The Stack training dataset has been characterized in open-research industry coverage as one of the principal open code training datasets globally, with use across the broader code-foundation-model research community.
Industry coverage has consistently characterized BigCode's responsible-AI license framework adoption (OpenRAIL-M) and data-attribution mechanisms as responsible-AI research contributions.
Leadership
As of April 2026, BigCode Project's senior coordinators include:
- Leandro von Werra, Co-coordinator (Hugging Face).
- Harm de Vries, Co-coordinator (ServiceNow Research).
- Academic and industry research participants across Hugging Face, ServiceNow Research, the Allen Institute for AI, Eleuther AI, and other institutions.
Continued cross-institution research participation has supported BigCode's continued research output through 2022 to 2026.
Funding and backers
BigCode Project operates under Hugging Face and ServiceNow Research operating contributions, plus selected industry-cooperative-agreement funding and academic-research-grant funding. Specific BigCode-internal budget allocations are not separately disclosed.

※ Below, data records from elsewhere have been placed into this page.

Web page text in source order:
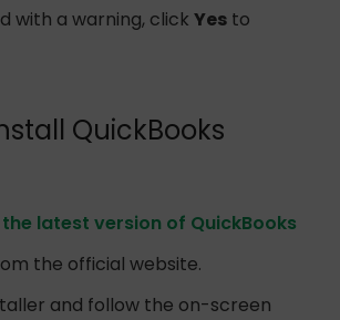
with a warning, click Yes to
QuickBooks
latest version of QuickBooks
the official website.
and follow the on-screen
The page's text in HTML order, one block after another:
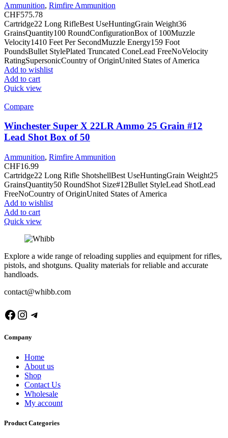
Ammunition, Rimfire Ammunition
CHF575.78
Cartridge22 Long RifleBest UseHuntingGrain Weight36
GrainsQuantity100 RoundConfigurationBox of 100Muzzle
Velocity1410 Feet Per SecondMuzzle Energy159 Foot
PoundsBullet StylePlated Truncated ConeLead FreeNoVelocity
RatingSupersonicCountry of OriginUnited States of America
Add to wishlist
Add to cart
Quick view
Compare
Winchester Super X 22LR Ammo 25 Grain #12
Lead Shot Box of 50
Ammunition, Rimfire Ammunition
CHF16.99
Cartridge22 Long Rifle ShotshellBest UseHuntingGrain Weight25
GrainsQuantity50 RoundShot Size#12Bullet StyleLead ShotLead
FreeNoCountry of OriginUnited States of America
Add to wishlist
Add to cart
Quick view
Explore a wide range of reloading supplies and equipment for rifles,
pistols, and shotguns. Quality materials for reliable and accurate
handloads.
contact@whibb.com
Facebook
Instagram
Telegram
Company
Home
About us
Shop
Contact Us
Wholesale
My account
Product Categories
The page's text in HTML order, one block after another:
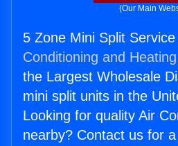
(Our Main
5 Zone Mini Split
Conditioning and
the Largest Wholesale
mini split units in the
Looking for quality Air
nearby? Contact us for
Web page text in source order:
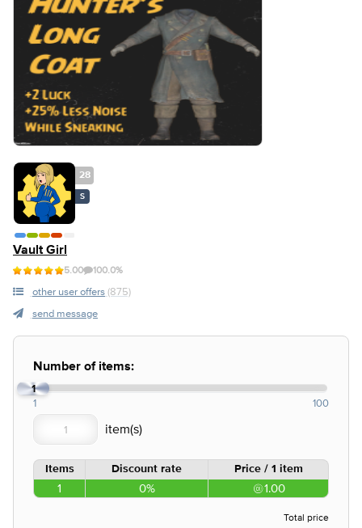
28
S
Vault Girl
5.00 100.0%
other user offers (875)
send message
Number of items:
1
1 100
Items Discount rate Price / 1 item
1 0% 1.00
Total price

Hugging Face's private capital base (with Series D backing) and ServiceNow's public-company resources (NYSE: NOW) provide BigCode with operating-resource certainty. Open questions on near-term funding are limited.
Industry position
BigCode Project occupies a distinctive position as one of the principal open-research collaborations on code language models, with cross-institution participation, the StarCoder family, the The Stack training dataset, and published research output on responsible code-foundation-model development. Industry coverage has consistently characterized BigCode as one of the principal open-research code-foundation-model collaborations globally.

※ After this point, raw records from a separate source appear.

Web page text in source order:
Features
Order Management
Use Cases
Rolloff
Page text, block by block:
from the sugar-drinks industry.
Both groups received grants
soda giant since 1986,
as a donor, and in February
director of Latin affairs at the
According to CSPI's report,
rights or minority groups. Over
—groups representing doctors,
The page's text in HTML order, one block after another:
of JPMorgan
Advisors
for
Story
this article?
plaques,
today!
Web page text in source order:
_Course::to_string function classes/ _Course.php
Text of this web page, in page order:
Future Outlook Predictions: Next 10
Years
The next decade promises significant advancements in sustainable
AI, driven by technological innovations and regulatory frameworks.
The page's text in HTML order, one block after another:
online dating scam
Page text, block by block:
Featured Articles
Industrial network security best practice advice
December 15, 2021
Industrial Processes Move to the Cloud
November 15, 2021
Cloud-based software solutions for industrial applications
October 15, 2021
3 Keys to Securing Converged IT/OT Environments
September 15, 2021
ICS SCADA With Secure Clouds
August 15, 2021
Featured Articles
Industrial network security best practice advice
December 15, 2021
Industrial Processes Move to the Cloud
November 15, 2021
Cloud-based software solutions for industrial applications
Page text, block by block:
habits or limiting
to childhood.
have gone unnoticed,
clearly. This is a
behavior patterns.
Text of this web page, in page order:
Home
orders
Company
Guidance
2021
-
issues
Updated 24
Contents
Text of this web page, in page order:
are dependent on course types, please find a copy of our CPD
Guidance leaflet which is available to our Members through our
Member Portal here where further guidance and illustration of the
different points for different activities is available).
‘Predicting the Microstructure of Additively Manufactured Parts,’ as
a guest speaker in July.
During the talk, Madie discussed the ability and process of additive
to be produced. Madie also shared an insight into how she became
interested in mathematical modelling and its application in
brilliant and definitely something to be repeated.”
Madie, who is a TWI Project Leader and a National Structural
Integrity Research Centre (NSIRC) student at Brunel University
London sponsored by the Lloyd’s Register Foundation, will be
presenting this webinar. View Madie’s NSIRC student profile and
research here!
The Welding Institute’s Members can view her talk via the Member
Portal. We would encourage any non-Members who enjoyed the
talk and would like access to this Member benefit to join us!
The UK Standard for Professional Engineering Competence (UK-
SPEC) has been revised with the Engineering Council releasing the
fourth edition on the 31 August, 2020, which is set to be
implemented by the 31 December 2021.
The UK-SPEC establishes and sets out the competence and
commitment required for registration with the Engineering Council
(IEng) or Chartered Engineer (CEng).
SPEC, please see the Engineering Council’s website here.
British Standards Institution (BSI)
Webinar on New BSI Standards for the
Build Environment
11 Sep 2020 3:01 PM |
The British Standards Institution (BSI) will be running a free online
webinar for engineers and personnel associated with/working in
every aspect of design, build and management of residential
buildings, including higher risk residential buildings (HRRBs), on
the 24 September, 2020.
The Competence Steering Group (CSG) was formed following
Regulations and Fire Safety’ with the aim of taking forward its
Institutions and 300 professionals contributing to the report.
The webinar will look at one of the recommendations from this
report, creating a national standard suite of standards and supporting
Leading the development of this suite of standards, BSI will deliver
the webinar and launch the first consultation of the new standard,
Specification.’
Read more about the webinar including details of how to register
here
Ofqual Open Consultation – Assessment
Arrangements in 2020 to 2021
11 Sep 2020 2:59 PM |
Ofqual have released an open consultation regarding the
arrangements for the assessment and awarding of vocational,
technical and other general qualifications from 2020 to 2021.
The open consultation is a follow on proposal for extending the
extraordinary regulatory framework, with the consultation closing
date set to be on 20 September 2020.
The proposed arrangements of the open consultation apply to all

The 2024 to 2026 period has continued the StarCoder family iteration alongside continued cross-institution research-cooperation across the broader open-research community.
Competitive landscape
- Hugging Face. Coordinator and open-research distribution partner.
- ServiceNow Research. Co-coordinator with industry-research collaboration.

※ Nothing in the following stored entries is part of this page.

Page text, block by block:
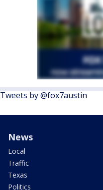
Tweets by @fox7austin
News
Local
Traffic
Texas
Politics
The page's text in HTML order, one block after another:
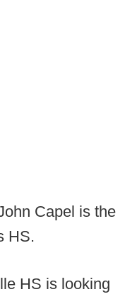
Capel is the
HS.
HS is looking
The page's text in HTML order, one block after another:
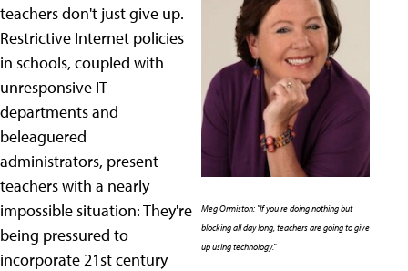
Meg Ormiston: "If you're doing nothing but
blocking all day long, teachers are going to give
up using technology."
teachers don't just give up.
Restrictive Internet policies
in schools, coupled with
unresponsive IT
departments and
beleaguered
administrators, present
teachers with a nearly
impossible situation: They're
being pressured to
incorporate 21st century
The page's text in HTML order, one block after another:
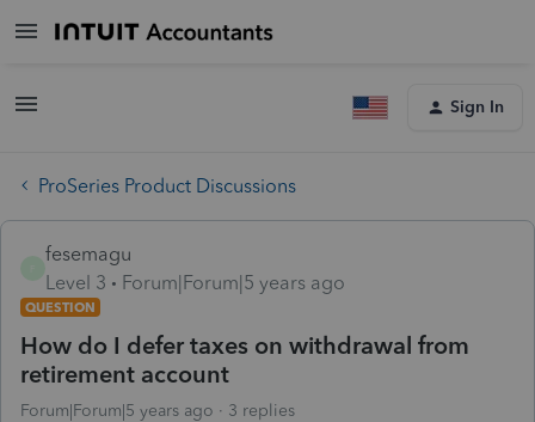
Sign In
ProSeries Product Discussions
fesemagu
Level 3
Forum|Forum|5 years ago
QUESTION
How do I defer taxes on withdrawal from
retirement account
Forum|Forum|5 years ago 3 replies
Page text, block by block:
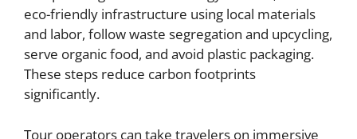
eco-friendly infrastructure using local materials
and labor, follow waste segregation and upcycling,
serve organic food, and avoid plastic packaging.
These steps reduce carbon footprints
significantly.
Tour operators can take travelers on immersive
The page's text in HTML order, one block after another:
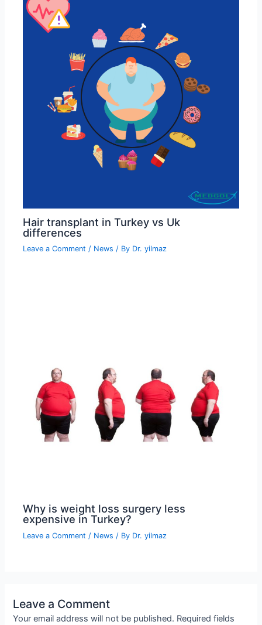
Hair transplant in Turkey vs Uk
differences
Leave a Comment / News / By Dr. yilmaz
Why is weight loss surgery less
expensive in Turkey?
Leave a Comment / News / By Dr. yilmaz
Leave a Comment
Your email address will not be published. Required fields
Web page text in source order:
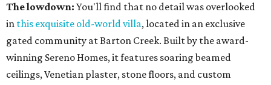
The lowdown: You'll find that no detail was overlooked
in this exquisite old-world villa, located in an exclusive
gated community at Barton Creek. Built by the award-
winning Sereno Homes, it features soaring beamed
ceilings, Venetian plaster, stone floors, and custom
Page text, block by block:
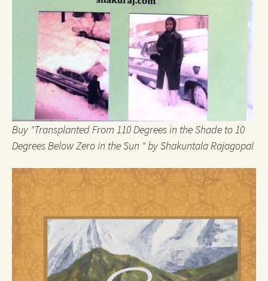
Buy "Transplanted From 110 Degrees in the Shade to 10
Degrees Below Zero in the Sun " by Shakuntala Rajagopal
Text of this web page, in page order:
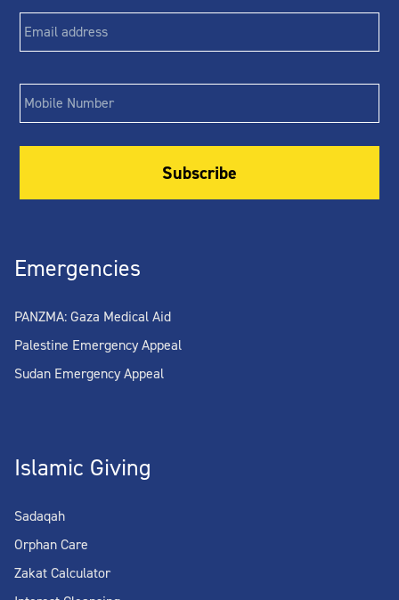
Email *
Phone
Emergencies
PANZMA: Gaza Medical Aid
Palestine Emergency Appeal
Sudan Emergency Appeal
Islamic Giving
Sadaqah
Orphan Care
Zakat Calculator
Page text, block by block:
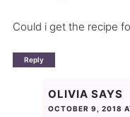
Could i get the recipe
Reply
OLIVIA SAYS
OCTOBER 9, 2018
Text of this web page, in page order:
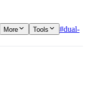
More Tools
#dual-
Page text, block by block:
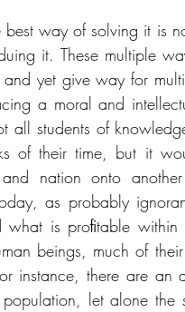
way of solving it is
it. These multiple
yet give way for
a moral and
all students of
of their time, but it
nation onto
as probably
is proﬁtable within
beings, much of
instance, there are an
let alone the
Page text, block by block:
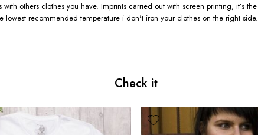
others clothes you have. Imprints carried out with screen printing, it’s the
recommended temperature i don't iron your clothes on the right side.
Check it

- Meta AI / FAIR Code Llama. Open-weights code-foundation-model peer.
- DeepSeek Coder. Open-weights code-foundation-model peer.
- Codeium / Windsurf, Cursor (Anysphere), Magic, Cognition. Commercial coding-AI peers with different commercial-product positioning.
- OpenAI Codex (legacy), GPT-4 code variants. Closed-weights code-foundation-model alternatives.
- Allen Institute for AI (Ai2), EleutherAI, LAION, BigScience. Open-research peers.
Outlook
- The continued StarCoder family iteration through 2026 to 2027.
- The continued The Stack training dataset expansion and open-data infrastructure trajectory.
- Continued cross-institution research-cooperation across the broader open-research community.
- The continued responsible-AI license framework adoption and data-attribution mechanism research.
- The Hugging Face and ServiceNow Research strategic-partnership trajectory.
Sources
- BigCode Project official site. Project reference.
- StarCoder release blog post. May 2023 StarCoder release announcement.
- StarCoder2 release. 2024 StarCoder2 release.
- The Stack dataset. Open code training dataset.
- Hugging Face. Coordinator and open-research distribution partner.